__Exercise requirements__: Leave out the pictures and restate the rest of the data exactly.

__Provided information__:
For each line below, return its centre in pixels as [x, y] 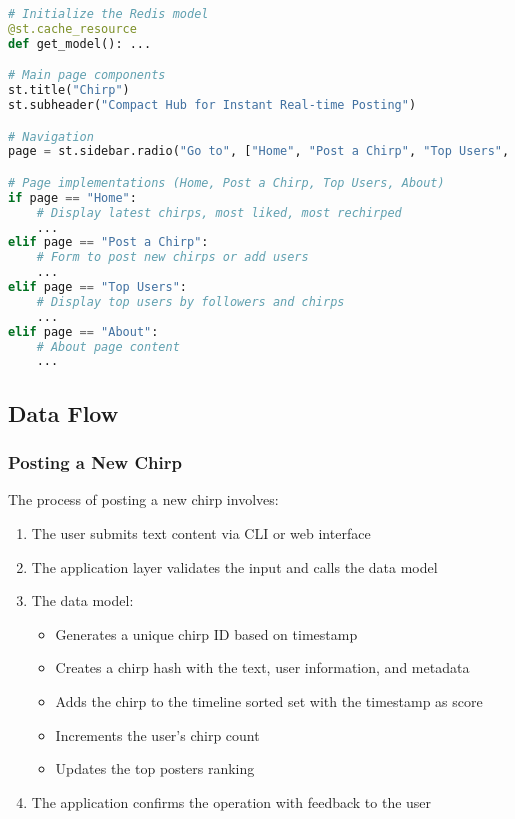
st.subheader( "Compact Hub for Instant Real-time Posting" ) [212, 105]
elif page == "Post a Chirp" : [108, 242]
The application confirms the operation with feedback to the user [231, 801]
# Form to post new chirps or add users [172, 257]
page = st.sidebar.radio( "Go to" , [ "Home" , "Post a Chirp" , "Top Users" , [259, 151]
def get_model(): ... [80, 43]
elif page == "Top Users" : [98, 287]
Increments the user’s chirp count [157, 734]
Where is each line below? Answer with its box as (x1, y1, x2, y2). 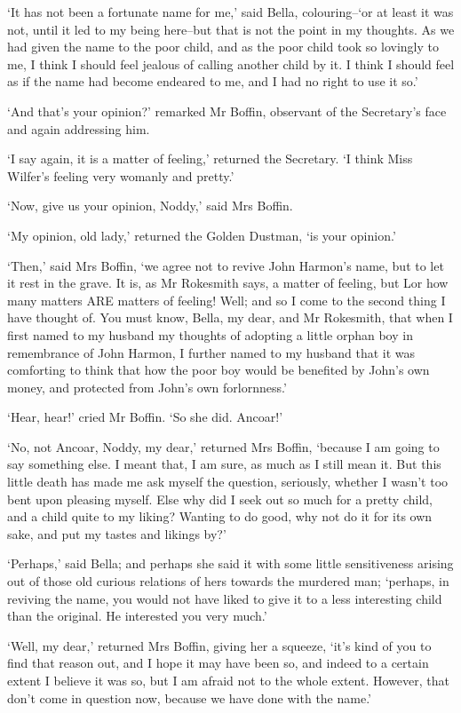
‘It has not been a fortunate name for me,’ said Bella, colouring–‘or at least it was (7, 3, 454, 20)
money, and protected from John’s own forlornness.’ (7, 377, 287, 396)
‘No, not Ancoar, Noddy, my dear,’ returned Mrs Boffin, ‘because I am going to (7, 437, 440, 456)
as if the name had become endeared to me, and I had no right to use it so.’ (7, 72, 418, 91)
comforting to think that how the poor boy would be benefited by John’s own (7, 360, 430, 379)
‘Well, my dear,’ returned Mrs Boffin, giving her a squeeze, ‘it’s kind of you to (7, 636, 432, 654)
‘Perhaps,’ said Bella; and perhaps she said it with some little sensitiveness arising (7, 554, 454, 573)
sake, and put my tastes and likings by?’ (7, 524, 227, 543)

__Completed task__:
For each line below, return its centre in pixels as [x, y] 
st.subheader( "Compact Hub for Instant Real-time Posting" ) [212, 105]
elif page == "Post a Chirp" : [108, 242]
The application confirms the operation with feedback to the user [231, 801]
# Form to post new chirps or add users [172, 257]
page = st.sidebar.radio( "Go to" , [ "Home" , "Post a Chirp" , "Top Users" , [259, 151]
def get_model(): ... [80, 43]
elif page == "Top Users" : [98, 287]
Increments the user’s chirp count [157, 734]
Where is each line below? Answer with its box as (x1, y1, x2, y2). 
‘It has not been a fortunate name for me,’ said Bella, colouring–‘or at least it was (7, 3, 454, 20)
money, and protected from John’s own forlornness.’ (7, 377, 287, 396)
‘No, not Ancoar, Noddy, my dear,’ returned Mrs Boffin, ‘because I am going to (7, 437, 440, 456)
as if the name had become endeared to me, and I had no right to use it so.’ (7, 72, 418, 91)
comforting to think that how the poor boy would be benefited by John’s own (7, 360, 430, 379)
‘Well, my dear,’ returned Mrs Boffin, giving her a squeeze, ‘it’s kind of you to (7, 636, 432, 654)
‘Perhaps,’ said Bella; and perhaps she said it with some little sensitiveness arising (7, 554, 454, 573)
sake, and put my tastes and likings by?’ (7, 524, 227, 543)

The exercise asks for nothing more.